Saat itu, Gian sedang berada di sawah, melakukan kegiatan seperti biasa. Ada seorang Sikh yang sedang berjalan melintasi daerah rumah Gian, dan dia merasakan suatu keanehan, yaitu rumah Gian kok ada asap sedangkan Gian berada di sawah. Diapun ingin tau dan pergi kerumah Gian, dan mendapati seseorang (wanita muslim) yang sedang tertidur di rumah Gian. Akhirnya diapun mengabari para warga bahwa ada seorang wanita muslim yang berada di rumah Gian, mereka berkumpul di depan rumah Gian. Dan Gian-pun menuju rumahnya karena banyak orang yang berlarian menuju rumahnya.

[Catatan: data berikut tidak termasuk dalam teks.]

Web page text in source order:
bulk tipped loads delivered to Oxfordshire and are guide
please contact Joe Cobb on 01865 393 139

Akhirnya para warga tau alau Gian sedang menyembunyikan seorang muslimah dirumahnya, dan mereka tidak setuju, mereka benci orang islam karena banyak juga warga Hindu yang menjadi korban orang Islam. Pada saat itu hampir-hampir saja Nasheem terenggut nyawanya, namun Gian masih bisa melindunginya dan berhasil berkompromi dengan warga, bahwa dia bisa tinggal dirumahnya.

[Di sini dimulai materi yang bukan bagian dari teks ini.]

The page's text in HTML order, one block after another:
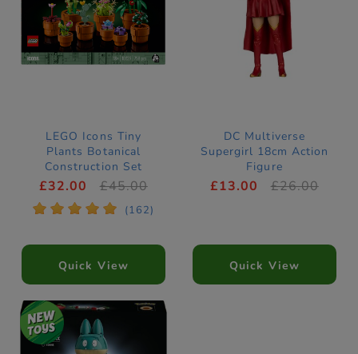
LEGO Icons Tiny
Plants Botanical
Construction Set
10329
£32.00 £45.00
* * * * * (162)
Quick View
DC Multiverse
Supergirl 18cm Action
Figure
£13.00 £26.00
Quick View

Dan pada suatu ketika, Nasheem yang berada di rumah Gian, dia ingin melihatkan dirinya kemada masyarakat sekitar, dia ingin warga sekitar tahu bagaman dirinya. Akhirnya dia pergi keluar, mengambil air ke sumur milik warga. Pada mulanya memang banyak orang yang masih kurang suka, belum terbiasa, masih ada yang benci. Namun akhirnya dengan berjalannya waktu, dengan mengetahui bahwa wanita itu (Nasheem) juga manusia biasa layaknya mereka, dia juga baik hati, wargapun bisa menerimanya, menjadi dapat berbaur, menjadi teman satu sama lain.

Membina Keluarga Sakinah

Membina Keluarga Sakinah

Begitulah, hari-pun berganti hari, warga-pun dapat menerima keberadaan seorang muslim di dalam komunitas mereka. Begitu juga dengan Gian yang menjalani kehidupan dengan Nasheem, mereka satu sama lain adalah merasa sayang. Dan akhirnya merekapun menikah dan menjalani kehidupan rumah tangga dan bermasyarakat dengan harmonis. Dan mereka mempunyai seorang anak laki-laki yang tampan.

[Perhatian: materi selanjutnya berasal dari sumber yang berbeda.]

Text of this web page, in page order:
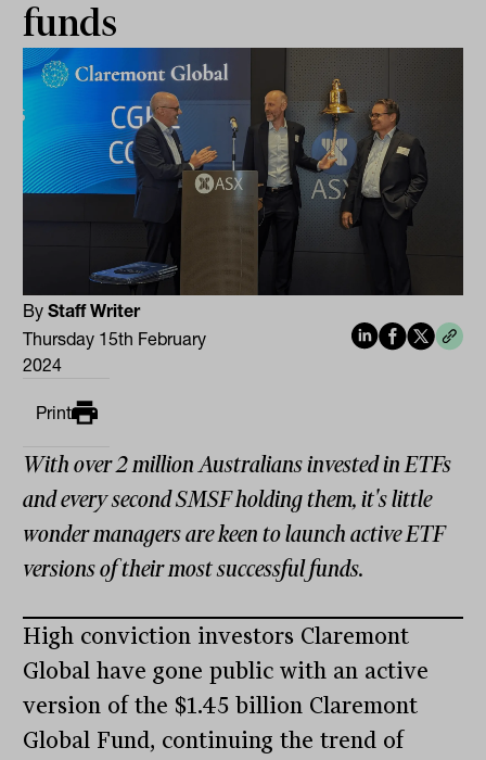
funds
ByStaff Writer
Thursday 15th February
2024
Print
With over 2 million Australians invested in ETFs
and every second SMSF holding them, it's little
wonder managers are keen to launch active ETF
versions of their most successful funds.
High conviction investors Claremont
Global have gone public with an active
version of the $1.45 billion Claremont
Global Fund, continuing the trend of

Nasheem yang jauh dari keluarganya yang mungkin masih ada yang hidup dan berada di Pakistan, dia-pun juga merasa kangen, ingin mengetahui bagaimanakah keadaan keluarganya di sana. Dan Gian-pun berusaha mencarikan informasi tentang keluarga istrinya itu. Gian pergi ke New Delhi untuk bertemu Nona Margaret Stilwell (adalah seorang wanita Inggris, yang adiknya adalah tentara dan teman Gian) untuk meminta bantuan untuk mencarikan informasi tentang keluarga isntrinya.

Hingga suatu hari saat informasi tentang keluarga Nasheem ditemukan, maka Nasheem-pun akan pergi ke Paskitan untuk bertemu dengan keluarganya, namun suami dan putranya tidak bisa ikut, karena hanya orang islam saja yang boleh ke Pakistan. Dan Nasheem-pun pergi ke Pakistan dengan bersepakat dengan suaminya untuk pergi hanya 1 (satu) bulan. Dan Nasheem-pun bertemu dengan keluarganya di sana, begitu bahagianya dia berjumpa dengan anggota keluarga yang telah lama terpisahkan jauh. Dia juga bercerita kalau dia sudah menikah dan memiliki anak di India.

Beberapa hari Nasheem berada di Pakistan bersama keluarganya di sana, dia mengirimkan surat kepada suaminya yang berada di India akan keberadaannya di sana. Namun surat itu oleh saudara-saudaranya tidak pernah dikirimkan ke India. Hingga Nasheem tau perbuatan saudara-saudaranya itu, dan terjadilah konflik antara mereka. Saudara-saudara Nasheem tidak ingin dia kembali ke India, mereka tidak setuju kalau dia kembali ke sana, mereka benci seorang Sikh, karena ayahnya telah meninggal karena terbunuh oleh seorang Sikh.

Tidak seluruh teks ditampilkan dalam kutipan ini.